* **ACTIVITY**: Output each of the entries exactly, skipping every picture they contain.

* **GIVEN DATA**:

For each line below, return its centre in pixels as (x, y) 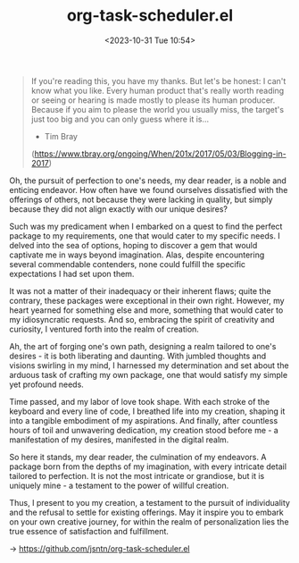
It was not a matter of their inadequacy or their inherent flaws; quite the (140, 290)
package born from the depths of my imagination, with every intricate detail (148, 466)
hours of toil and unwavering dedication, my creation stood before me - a (144, 430)
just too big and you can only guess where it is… (120, 119)
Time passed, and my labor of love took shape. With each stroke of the (140, 401)
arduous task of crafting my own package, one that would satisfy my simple (149, 374)
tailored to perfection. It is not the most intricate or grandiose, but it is (137, 475)
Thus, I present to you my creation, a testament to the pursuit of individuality (149, 502)
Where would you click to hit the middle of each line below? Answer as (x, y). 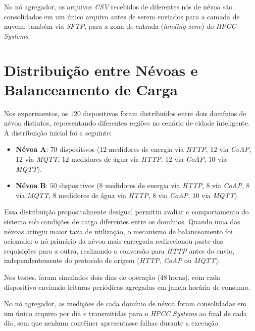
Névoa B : (32, 185)
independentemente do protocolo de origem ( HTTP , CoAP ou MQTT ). (112, 260)
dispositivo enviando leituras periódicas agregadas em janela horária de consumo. (127, 287)
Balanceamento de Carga (91, 89)
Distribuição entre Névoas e (101, 70)
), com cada (203, 277)
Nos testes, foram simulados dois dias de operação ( (82, 277)
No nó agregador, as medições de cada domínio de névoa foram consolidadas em (125, 303)
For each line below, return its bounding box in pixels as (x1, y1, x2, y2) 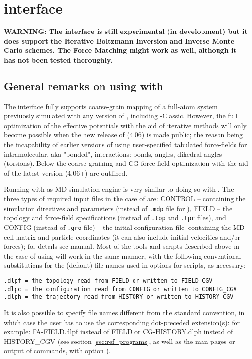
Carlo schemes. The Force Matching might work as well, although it (4, 45, 236, 55)
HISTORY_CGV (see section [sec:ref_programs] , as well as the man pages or (4, 336, 235, 346)
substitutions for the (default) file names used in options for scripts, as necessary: (4, 260, 246, 270)
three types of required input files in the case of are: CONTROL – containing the (4, 194, 246, 204)
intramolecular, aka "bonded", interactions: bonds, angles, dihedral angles (4, 148, 222, 159)
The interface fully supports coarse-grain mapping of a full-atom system (4, 101, 218, 111)
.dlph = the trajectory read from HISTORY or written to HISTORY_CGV (4, 294, 234, 301)
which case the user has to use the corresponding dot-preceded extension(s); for (4, 317, 240, 327)
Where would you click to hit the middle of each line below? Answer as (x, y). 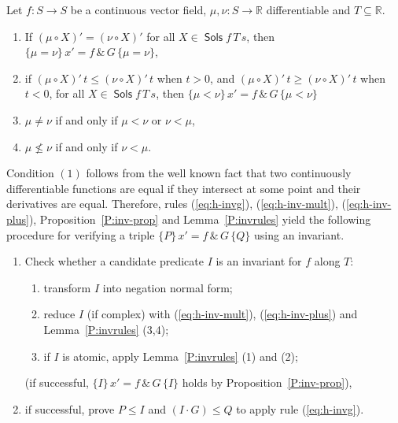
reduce (59, 314)
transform (67, 287)
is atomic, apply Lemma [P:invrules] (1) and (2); (180, 356)
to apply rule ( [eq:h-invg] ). (300, 408)
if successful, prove (70, 408)
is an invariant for (259, 261)
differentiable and (308, 9)
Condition (30, 173)
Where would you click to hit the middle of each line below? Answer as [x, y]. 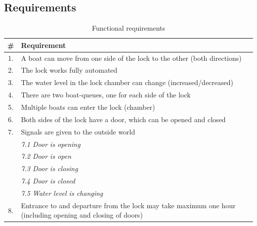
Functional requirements [128, 28]
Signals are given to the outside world [78, 131]
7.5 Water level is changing [62, 193]
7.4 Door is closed [48, 181]
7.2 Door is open [46, 156]
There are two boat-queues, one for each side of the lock [106, 95]
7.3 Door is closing [49, 168]
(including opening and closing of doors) [82, 215]
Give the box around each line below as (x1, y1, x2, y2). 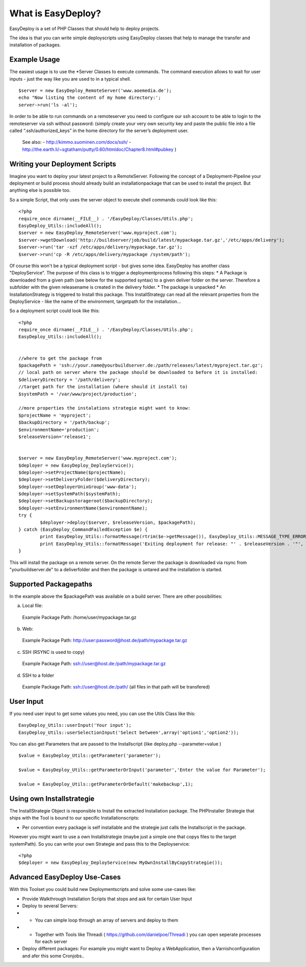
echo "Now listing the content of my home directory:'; (18, 95, 161, 100)
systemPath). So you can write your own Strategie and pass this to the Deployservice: (9, 841, 190, 847)
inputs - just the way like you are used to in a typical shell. (9, 75, 131, 82)
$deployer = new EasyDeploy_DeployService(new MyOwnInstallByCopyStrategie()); (18, 860, 223, 866)
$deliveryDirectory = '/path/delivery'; (18, 376, 121, 383)
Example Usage (9, 55, 60, 64)
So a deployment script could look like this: (9, 308, 100, 314)
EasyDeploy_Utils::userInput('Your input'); (18, 722, 132, 728)
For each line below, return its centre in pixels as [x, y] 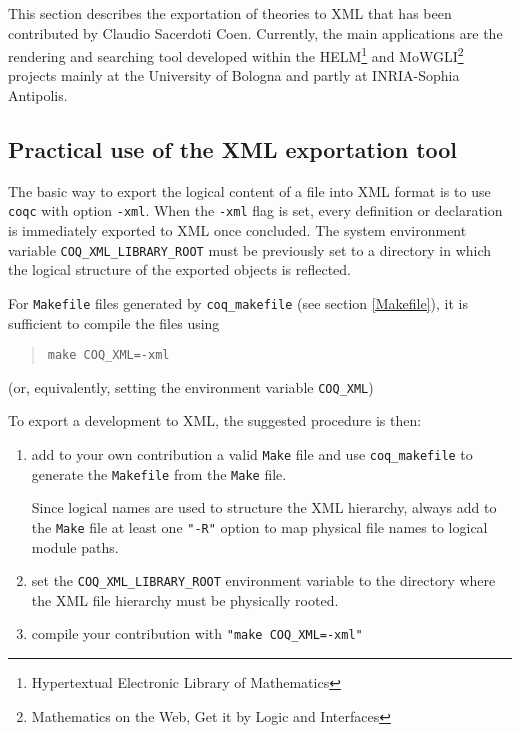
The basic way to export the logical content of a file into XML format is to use [249, 190]
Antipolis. [38, 95]
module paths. [75, 546]
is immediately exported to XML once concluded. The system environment [237, 230]
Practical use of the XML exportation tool [233, 149]
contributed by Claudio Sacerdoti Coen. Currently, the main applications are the [255, 32]
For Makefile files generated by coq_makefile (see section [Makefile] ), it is [238, 302]
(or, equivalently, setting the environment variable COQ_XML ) [191, 386]

* **ANSWER TO THIS EXERCISE**:
For each line below, return its centre in pixels as (x, y) 
It was not a matter of their inadequacy or their inherent flaws; quite the (140, 290)
package born from the depths of my imagination, with every intricate detail (148, 466)
hours of toil and unwavering dedication, my creation stood before me - a (144, 430)
just too big and you can only guess where it is… (120, 119)
Time passed, and my labor of love took shape. With each stroke of the (140, 401)
arduous task of crafting my own package, one that would satisfy my simple (149, 374)
tailored to perfection. It is not the most intricate or grandiose, but it is (137, 475)
Thus, I present to you my creation, a testament to the pursuit of individuality (149, 502)
Where would you click to hit the middle of each line below? Answer as (x, y). 
Névoa B : (32, 185)
independentemente do protocolo de origem ( HTTP , CoAP ou MQTT ). (112, 260)
dispositivo enviando leituras periódicas agregadas em janela horária de consumo. (127, 287)
Balanceamento de Carga (91, 89)
Distribuição entre Névoas e (101, 70)
), com cada (203, 277)
Nos testes, foram simulados dois dias de operação ( (82, 277)
No nó agregador, as medições de cada domínio de névoa foram consolidadas em (125, 303)
For each line below, return its bounding box in pixels as (x1, y1, x2, y2) 
Carlo schemes. The Force Matching might work as well, although it (4, 45, 236, 55)
HISTORY_CGV (see section [sec:ref_programs] , as well as the man pages or (4, 336, 235, 346)
substitutions for the (default) file names used in options for scripts, as necessary: (4, 260, 246, 270)
three types of required input files in the case of are: CONTROL – containing the (4, 194, 246, 204)
intramolecular, aka "bonded", interactions: bonds, angles, dihedral angles (4, 148, 222, 159)
The interface fully supports coarse-grain mapping of a full-atom system (4, 101, 218, 111)
.dlph = the trajectory read from HISTORY or written to HISTORY_CGV (4, 294, 234, 301)
which case the user has to use the corresponding dot-preceded extension(s); for (4, 317, 240, 327)
Where would you click to hit the middle of each line below? Answer as (x, y). 
reduce (59, 314)
transform (67, 287)
is atomic, apply Lemma [P:invrules] (1) and (2); (180, 356)
to apply rule ( [eq:h-invg] ). (300, 408)
if successful, prove (70, 408)
is an invariant for (259, 261)
differentiable and (308, 9)
Condition (30, 173)
Where would you click to hit the middle of each line below? Answer as [x, y]. 
Functional requirements [128, 28]
Signals are given to the outside world [78, 131]
7.5 Water level is changing [62, 193]
7.4 Door is closed [48, 181]
7.2 Door is open [46, 156]
There are two boat-queues, one for each side of the lock [106, 95]
7.3 Door is closing [49, 168]
(including opening and closing of doors) [82, 215]
Give the box around each line below as (x1, y1, x2, y2). 
echo "Now listing the content of my home directory:'; (18, 95, 161, 100)
systemPath). So you can write your own Strategie and pass this to the Deployservice: (9, 841, 190, 847)
inputs - just the way like you are used to in a typical shell. (9, 75, 131, 82)
$deployer = new EasyDeploy_DeployService(new MyOwnInstallByCopyStrategie()); (18, 860, 223, 866)
$deliveryDirectory = '/path/delivery'; (18, 376, 121, 383)
Example Usage (9, 55, 60, 64)
So a deployment script could look like this: (9, 308, 100, 314)
EasyDeploy_Utils::userInput('Your input'); (18, 722, 132, 728)
For each line below, return its centre in pixels as [x, y] 
The basic way to export the logical content of a file into XML format is to use [249, 190]
Antipolis. [38, 95]
module paths. [75, 546]
is immediately exported to XML once concluded. The system environment [237, 230]
Practical use of the XML exportation tool [233, 149]
contributed by Claudio Sacerdoti Coen. Currently, the main applications are the [255, 32]
For Makefile files generated by coq_makefile (see section [Makefile] ), it is [238, 302]
(or, equivalently, setting the environment variable COQ_XML ) [191, 386]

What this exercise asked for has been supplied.